→ What the task requires:
Once the pictures are removed, restate the data below word for word.

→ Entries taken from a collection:
# # #

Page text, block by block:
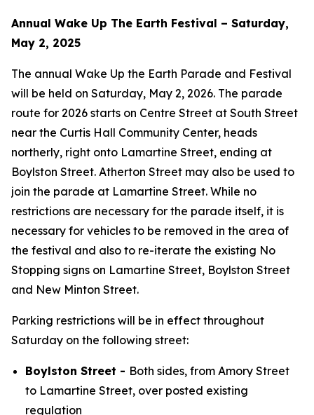
Annual Wake Up The Earth Festival – Saturday,
May 2, 2025
The annual Wake Up the Earth Parade and Festival
will be held on Saturday, May 2, 2026. The parade
route for 2026 starts on Centre Street at South Street
near the Curtis Hall Community Center, heads
northerly, right onto Lamartine Street, ending at
Boylston Street. Atherton Street may also be used to
join the parade at Lamartine Street. While no
restrictions are necessary for the parade itself, it is
necessary for vehicles to be removed in the area of
the festival and also to re-iterate the existing No
Stopping signs on Lamartine Street, Boylston Street
and New Minton Street.
Parking restrictions will be in effect throughout
Saturday on the following street:
Boylston Street - Both sides, from Amory Street
to Lamartine Street, over posted existing
regulation
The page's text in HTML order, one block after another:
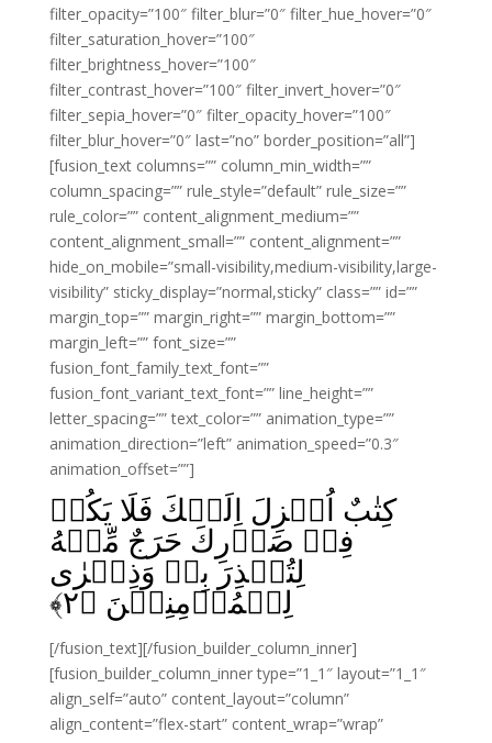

# # #

→ Task answer:
Page text, block by block:
Annual Wake Up The Earth Festival – Saturday,
May 2, 2025
The annual Wake Up the Earth Parade and Festival
will be held on Saturday, May 2, 2026. The parade
route for 2026 starts on Centre Street at South Street
near the Curtis Hall Community Center, heads
northerly, right onto Lamartine Street, ending at
Boylston Street. Atherton Street may also be used to
join the parade at Lamartine Street. While no
restrictions are necessary for the parade itself, it is
necessary for vehicles to be removed in the area of
the festival and also to re-iterate the existing No
Stopping signs on Lamartine Street, Boylston Street
and New Minton Street.
Parking restrictions will be in effect throughout
Saturday on the following street:
Boylston Street - Both sides, from Amory Street
to Lamartine Street, over posted existing
regulation
The page's text in HTML order, one block after another:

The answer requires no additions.